> TASK ITEM: Below are the entries to work from; restate word for word the portion that opens with the line containing "Verify local availability" and closes with the line containing "To create a", keeping both.

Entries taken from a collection
- Opening Delimiter -

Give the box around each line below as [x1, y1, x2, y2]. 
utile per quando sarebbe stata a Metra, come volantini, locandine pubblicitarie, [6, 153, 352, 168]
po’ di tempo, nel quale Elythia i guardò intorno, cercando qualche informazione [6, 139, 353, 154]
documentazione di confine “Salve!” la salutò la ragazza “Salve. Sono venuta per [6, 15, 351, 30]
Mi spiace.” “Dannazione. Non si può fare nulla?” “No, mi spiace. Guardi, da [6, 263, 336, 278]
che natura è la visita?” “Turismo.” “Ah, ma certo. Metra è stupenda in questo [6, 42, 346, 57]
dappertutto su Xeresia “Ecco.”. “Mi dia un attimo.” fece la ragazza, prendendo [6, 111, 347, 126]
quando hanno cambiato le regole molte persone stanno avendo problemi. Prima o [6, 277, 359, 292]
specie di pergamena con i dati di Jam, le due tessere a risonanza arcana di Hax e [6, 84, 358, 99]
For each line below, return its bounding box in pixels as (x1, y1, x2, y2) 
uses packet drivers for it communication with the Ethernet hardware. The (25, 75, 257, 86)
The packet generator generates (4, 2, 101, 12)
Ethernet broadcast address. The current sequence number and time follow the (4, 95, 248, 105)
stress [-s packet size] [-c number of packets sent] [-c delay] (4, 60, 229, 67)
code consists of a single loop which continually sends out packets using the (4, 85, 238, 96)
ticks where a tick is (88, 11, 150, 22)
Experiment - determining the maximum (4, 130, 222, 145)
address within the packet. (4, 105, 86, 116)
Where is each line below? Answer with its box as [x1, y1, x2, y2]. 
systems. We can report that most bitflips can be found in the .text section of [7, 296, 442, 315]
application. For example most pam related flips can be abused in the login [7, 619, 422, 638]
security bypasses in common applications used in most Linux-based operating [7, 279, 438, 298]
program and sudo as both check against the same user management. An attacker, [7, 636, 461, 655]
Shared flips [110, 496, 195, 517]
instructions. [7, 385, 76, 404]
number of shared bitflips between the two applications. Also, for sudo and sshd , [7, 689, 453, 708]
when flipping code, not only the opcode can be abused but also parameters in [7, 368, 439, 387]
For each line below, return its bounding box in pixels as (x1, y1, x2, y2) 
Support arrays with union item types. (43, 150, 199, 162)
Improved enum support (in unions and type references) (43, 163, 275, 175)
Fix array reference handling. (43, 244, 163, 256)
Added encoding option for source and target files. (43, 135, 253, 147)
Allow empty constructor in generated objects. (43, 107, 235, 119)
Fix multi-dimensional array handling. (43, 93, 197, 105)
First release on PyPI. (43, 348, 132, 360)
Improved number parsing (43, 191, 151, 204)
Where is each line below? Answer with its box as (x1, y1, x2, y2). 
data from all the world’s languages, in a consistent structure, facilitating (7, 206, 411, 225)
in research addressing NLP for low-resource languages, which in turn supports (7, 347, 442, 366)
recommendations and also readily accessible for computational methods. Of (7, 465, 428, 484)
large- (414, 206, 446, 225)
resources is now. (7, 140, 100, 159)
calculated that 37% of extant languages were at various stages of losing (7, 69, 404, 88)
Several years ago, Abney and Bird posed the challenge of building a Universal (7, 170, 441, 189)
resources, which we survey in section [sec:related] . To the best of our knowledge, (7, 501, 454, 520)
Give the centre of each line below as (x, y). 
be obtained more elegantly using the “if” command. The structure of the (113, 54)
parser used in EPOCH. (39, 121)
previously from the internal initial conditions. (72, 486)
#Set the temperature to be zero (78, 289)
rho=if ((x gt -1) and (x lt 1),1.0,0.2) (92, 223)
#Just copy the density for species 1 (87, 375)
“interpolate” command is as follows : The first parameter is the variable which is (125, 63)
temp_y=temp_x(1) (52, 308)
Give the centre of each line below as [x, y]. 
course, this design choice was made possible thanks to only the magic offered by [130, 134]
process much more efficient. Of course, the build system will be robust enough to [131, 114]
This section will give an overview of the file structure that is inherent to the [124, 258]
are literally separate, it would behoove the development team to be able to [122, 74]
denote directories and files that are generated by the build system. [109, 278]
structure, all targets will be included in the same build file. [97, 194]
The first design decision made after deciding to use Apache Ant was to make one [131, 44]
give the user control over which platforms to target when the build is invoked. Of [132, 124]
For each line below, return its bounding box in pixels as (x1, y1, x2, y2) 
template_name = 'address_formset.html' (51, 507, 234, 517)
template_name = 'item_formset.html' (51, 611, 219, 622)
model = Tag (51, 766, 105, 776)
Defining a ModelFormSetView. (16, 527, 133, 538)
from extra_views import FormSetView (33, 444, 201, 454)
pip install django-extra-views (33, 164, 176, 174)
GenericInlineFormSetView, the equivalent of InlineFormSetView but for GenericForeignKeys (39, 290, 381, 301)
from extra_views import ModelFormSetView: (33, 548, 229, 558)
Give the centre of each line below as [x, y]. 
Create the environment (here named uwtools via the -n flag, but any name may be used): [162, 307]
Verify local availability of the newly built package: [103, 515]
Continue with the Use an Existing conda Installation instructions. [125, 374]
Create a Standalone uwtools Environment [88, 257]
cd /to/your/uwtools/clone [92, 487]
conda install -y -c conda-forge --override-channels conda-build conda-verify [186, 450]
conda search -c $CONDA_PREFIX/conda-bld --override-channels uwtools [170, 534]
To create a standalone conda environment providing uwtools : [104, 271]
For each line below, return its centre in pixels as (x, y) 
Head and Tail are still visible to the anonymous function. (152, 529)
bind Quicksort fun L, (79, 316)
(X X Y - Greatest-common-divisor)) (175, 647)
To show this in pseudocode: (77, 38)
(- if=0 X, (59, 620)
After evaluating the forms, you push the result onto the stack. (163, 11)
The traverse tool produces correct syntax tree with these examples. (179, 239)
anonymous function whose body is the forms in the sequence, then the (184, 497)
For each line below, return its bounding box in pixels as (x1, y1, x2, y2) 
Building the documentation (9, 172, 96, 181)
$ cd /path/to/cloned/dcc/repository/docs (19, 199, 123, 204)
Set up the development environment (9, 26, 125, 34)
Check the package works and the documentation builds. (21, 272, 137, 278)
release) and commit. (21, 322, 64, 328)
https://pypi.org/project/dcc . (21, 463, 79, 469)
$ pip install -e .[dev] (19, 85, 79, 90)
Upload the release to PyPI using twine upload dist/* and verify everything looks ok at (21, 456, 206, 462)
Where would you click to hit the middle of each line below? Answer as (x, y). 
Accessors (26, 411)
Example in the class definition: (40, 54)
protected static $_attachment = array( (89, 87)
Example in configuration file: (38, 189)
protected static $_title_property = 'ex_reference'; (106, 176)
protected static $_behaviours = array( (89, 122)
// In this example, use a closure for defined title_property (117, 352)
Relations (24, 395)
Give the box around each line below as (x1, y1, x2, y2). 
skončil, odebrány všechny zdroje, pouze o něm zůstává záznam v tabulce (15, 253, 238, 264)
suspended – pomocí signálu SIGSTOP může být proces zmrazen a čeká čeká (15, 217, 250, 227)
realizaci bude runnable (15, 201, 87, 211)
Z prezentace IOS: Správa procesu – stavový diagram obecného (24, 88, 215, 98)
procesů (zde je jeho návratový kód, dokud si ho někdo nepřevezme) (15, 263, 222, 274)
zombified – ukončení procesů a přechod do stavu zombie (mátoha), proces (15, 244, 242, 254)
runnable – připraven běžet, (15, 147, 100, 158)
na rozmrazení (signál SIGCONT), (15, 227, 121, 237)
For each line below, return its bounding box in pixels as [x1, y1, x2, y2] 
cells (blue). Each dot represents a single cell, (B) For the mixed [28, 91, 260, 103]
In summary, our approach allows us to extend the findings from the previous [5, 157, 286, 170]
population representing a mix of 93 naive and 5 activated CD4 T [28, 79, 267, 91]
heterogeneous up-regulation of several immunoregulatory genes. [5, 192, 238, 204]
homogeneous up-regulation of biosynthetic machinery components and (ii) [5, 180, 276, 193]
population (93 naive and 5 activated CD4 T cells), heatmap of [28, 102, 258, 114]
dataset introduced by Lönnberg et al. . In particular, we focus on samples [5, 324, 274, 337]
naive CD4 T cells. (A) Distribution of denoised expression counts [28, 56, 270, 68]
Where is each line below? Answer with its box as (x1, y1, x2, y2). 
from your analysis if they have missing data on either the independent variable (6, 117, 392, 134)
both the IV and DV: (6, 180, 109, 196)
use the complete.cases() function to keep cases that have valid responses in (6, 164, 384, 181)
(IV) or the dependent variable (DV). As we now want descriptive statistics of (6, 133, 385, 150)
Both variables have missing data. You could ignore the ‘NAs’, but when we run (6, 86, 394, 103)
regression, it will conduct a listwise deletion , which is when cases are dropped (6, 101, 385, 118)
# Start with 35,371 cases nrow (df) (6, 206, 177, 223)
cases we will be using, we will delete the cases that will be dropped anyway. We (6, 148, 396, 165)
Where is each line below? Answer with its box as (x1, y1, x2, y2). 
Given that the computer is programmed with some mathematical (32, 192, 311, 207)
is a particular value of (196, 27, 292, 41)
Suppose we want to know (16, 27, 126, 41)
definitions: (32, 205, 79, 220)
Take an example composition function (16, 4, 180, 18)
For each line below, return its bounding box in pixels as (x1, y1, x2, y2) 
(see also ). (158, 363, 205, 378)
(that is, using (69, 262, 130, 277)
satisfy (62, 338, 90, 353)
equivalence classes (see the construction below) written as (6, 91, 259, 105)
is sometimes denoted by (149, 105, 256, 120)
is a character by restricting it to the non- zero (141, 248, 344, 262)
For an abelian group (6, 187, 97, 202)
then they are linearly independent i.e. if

- Closing Delimiter -

> PROBLEM SOLUTION:
Verify local availability of the newly built package: [103, 515]
Continue with the Use an Existing conda Installation instructions. [125, 374]
Create a Standalone uwtools Environment [88, 257]
cd /to/your/uwtools/clone [92, 487]
conda install -y -c conda-forge --override-channels conda-build conda-verify [186, 450]
conda search -c $CONDA_PREFIX/conda-bld --override-channels uwtools [170, 534]
To create a standalone conda environment providing uwtools : [104, 271]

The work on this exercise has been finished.